• Dataset entries:
=== Section Start ===

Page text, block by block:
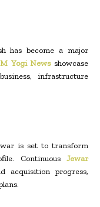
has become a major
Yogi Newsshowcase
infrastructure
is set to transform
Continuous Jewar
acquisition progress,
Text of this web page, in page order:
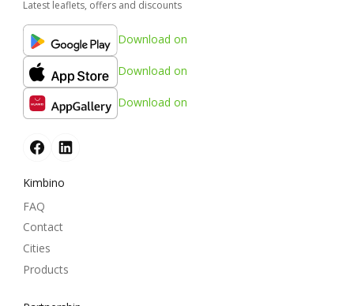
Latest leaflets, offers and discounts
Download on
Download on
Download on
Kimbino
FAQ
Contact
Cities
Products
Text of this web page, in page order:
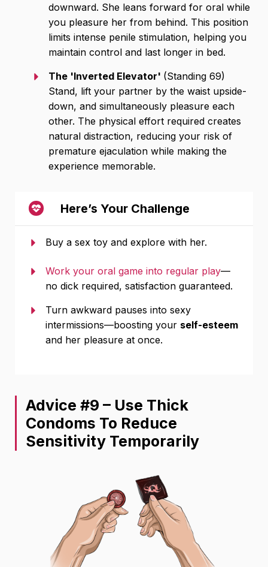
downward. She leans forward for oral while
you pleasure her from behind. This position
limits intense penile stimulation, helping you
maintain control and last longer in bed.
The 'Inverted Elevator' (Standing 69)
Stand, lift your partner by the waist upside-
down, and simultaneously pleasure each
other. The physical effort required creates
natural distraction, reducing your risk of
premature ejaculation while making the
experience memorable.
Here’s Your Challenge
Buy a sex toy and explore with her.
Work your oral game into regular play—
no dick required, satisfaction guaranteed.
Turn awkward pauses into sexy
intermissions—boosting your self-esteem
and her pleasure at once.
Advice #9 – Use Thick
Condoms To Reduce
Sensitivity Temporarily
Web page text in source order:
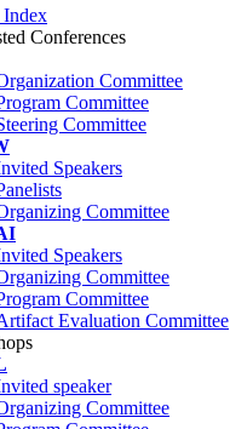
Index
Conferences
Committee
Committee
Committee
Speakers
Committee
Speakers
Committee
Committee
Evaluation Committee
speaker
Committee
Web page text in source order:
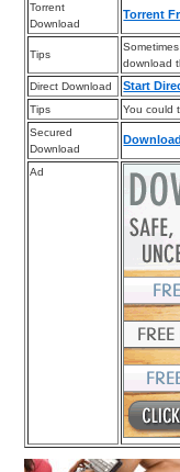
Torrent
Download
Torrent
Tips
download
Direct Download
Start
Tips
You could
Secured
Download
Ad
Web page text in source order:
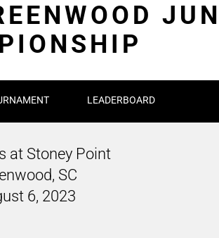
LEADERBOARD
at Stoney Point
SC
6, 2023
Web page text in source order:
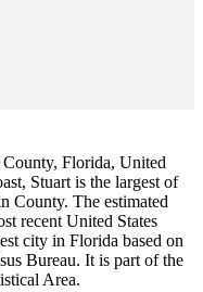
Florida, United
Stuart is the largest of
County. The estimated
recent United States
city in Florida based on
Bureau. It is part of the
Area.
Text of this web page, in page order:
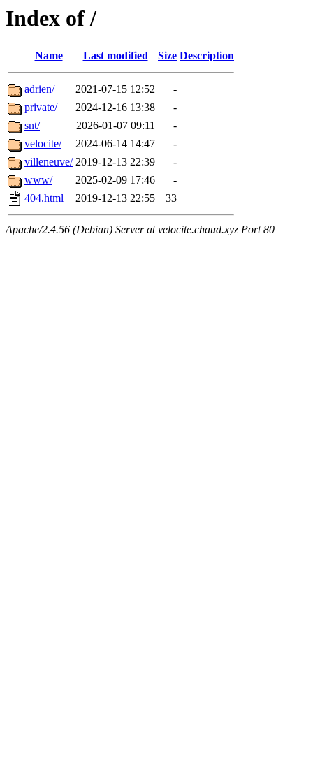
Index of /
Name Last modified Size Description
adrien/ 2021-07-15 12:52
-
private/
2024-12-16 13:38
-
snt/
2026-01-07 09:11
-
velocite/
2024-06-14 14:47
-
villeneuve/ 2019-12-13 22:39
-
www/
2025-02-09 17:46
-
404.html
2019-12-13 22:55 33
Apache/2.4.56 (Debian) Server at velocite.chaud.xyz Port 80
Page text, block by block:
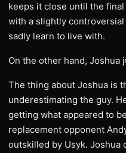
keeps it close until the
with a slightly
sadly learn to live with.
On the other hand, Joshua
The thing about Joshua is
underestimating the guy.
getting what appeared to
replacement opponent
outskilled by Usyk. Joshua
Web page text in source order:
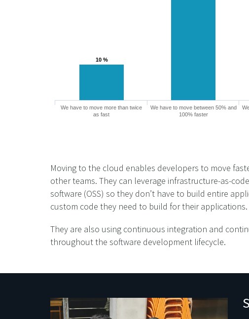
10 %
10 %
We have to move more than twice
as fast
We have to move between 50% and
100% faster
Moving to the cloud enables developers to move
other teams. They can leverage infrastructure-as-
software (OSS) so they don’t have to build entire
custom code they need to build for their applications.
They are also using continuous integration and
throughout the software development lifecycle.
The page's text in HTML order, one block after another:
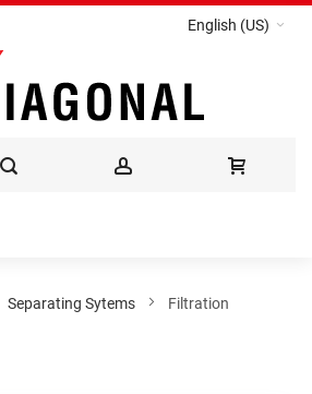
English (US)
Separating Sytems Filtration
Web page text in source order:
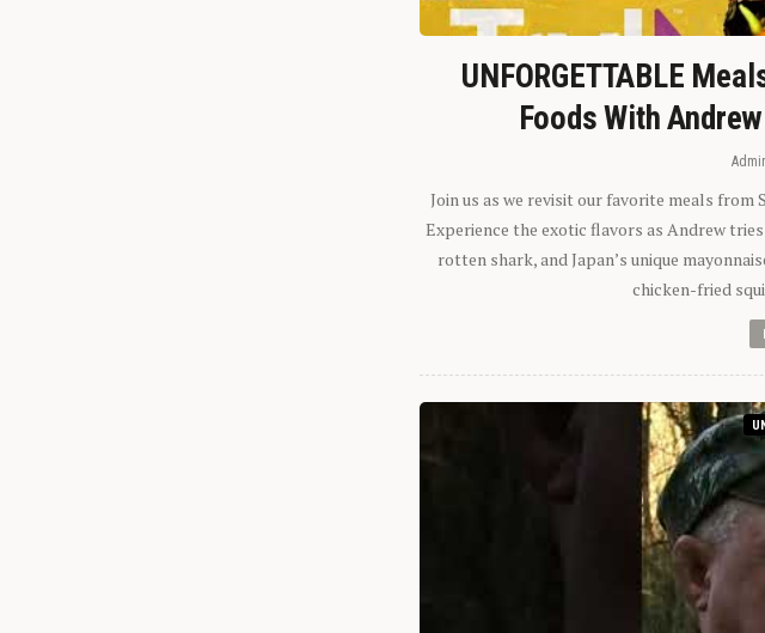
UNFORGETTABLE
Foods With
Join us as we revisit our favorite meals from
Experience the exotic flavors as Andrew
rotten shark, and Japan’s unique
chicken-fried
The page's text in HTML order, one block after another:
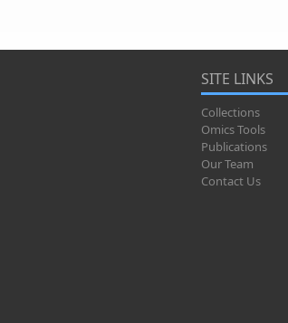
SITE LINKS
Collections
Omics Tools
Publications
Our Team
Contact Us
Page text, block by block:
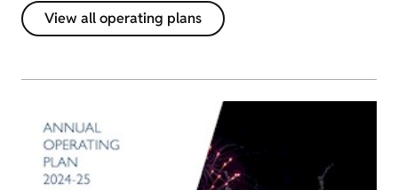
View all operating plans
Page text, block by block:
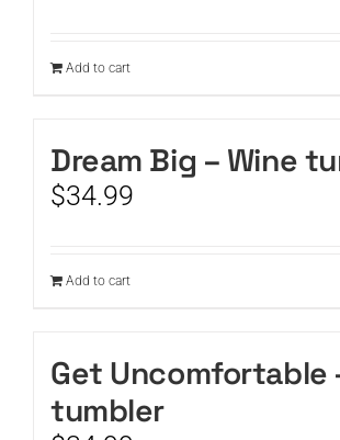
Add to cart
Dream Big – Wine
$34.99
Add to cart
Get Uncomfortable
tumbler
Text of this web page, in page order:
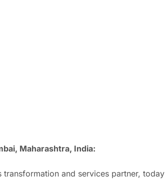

=== Section End ===

• Task prompt: Output all of the entries once more, word for word, with the images removed.

• Exercise output:
Page text, block by block:
has become a major
Yogi Newsshowcase
infrastructure
is set to transform
Continuous Jewar
acquisition progress,
Text of this web page, in page order:
Latest leaflets, offers and discounts
Download on
Download on
Download on
Kimbino
FAQ
Contact
Cities
Products
Text of this web page, in page order:
downward. She leans forward for oral while
you pleasure her from behind. This position
limits intense penile stimulation, helping you
maintain control and last longer in bed.
The 'Inverted Elevator' (Standing 69)
Stand, lift your partner by the waist upside-
down, and simultaneously pleasure each
other. The physical effort required creates
natural distraction, reducing your risk of
premature ejaculation while making the
experience memorable.
Here’s Your Challenge
Buy a sex toy and explore with her.
Work your oral game into regular play—
no dick required, satisfaction guaranteed.
Turn awkward pauses into sexy
intermissions—boosting your self-esteem
and her pleasure at once.
Advice #9 – Use Thick
Condoms To Reduce
Sensitivity Temporarily
Web page text in source order:
Index
Conferences
Committee
Committee
Committee
Speakers
Committee
Speakers
Committee
Committee
Evaluation Committee
speaker
Committee
Web page text in source order:
Torrent
Download
Torrent
Tips
download
Direct Download
Start
Tips
You could
Secured
Download
Ad
Web page text in source order:
LEADERBOARD
at Stoney Point
SC
6, 2023
Web page text in source order:
Florida, United
Stuart is the largest of
County. The estimated
recent United States
city in Florida based on
Bureau. It is part of the
Area.
Text of this web page, in page order:
Index of /
Name Last modified Size Description
adrien/ 2021-07-15 12:52
-
private/
2024-12-16 13:38
-
snt/
2026-01-07 09:11
-
velocite/
2024-06-14 14:47
-
villeneuve/ 2019-12-13 22:39
-
www/
2025-02-09 17:46
-
404.html
2019-12-13 22:55 33
Apache/2.4.56 (Debian) Server at velocite.chaud.xyz Port 80
Page text, block by block:
keeps it close until the
with a slightly
sadly learn to live with.
On the other hand, Joshua
The thing about Joshua is
underestimating the guy.
getting what appeared to
replacement opponent
outskilled by Usyk. Joshua
Web page text in source order:
10 %
10 %
We have to move more than twice
as fast
We have to move between 50% and
100% faster
Moving to the cloud enables developers to move
other teams. They can leverage infrastructure-as-
software (OSS) so they don’t have to build entire
custom code they need to build for their applications.
They are also using continuous integration and
throughout the software development lifecycle.
The page's text in HTML order, one block after another:
English (US)
Separating Sytems Filtration
Web page text in source order:
UNFORGETTABLE
Foods With
Join us as we revisit our favorite meals from
Experience the exotic flavors as Andrew
rotten shark, and Japan’s unique
chicken-fried
The page's text in HTML order, one block after another:
SITE LINKS
Collections
Omics Tools
Publications
Our Team
Contact Us
Page text, block by block:
View all operating plans
Page text, block by block:
Add to cart
Dream Big – Wine
$34.99
Add to cart
Get Uncomfortable
tumbler
Text of this web page, in page order:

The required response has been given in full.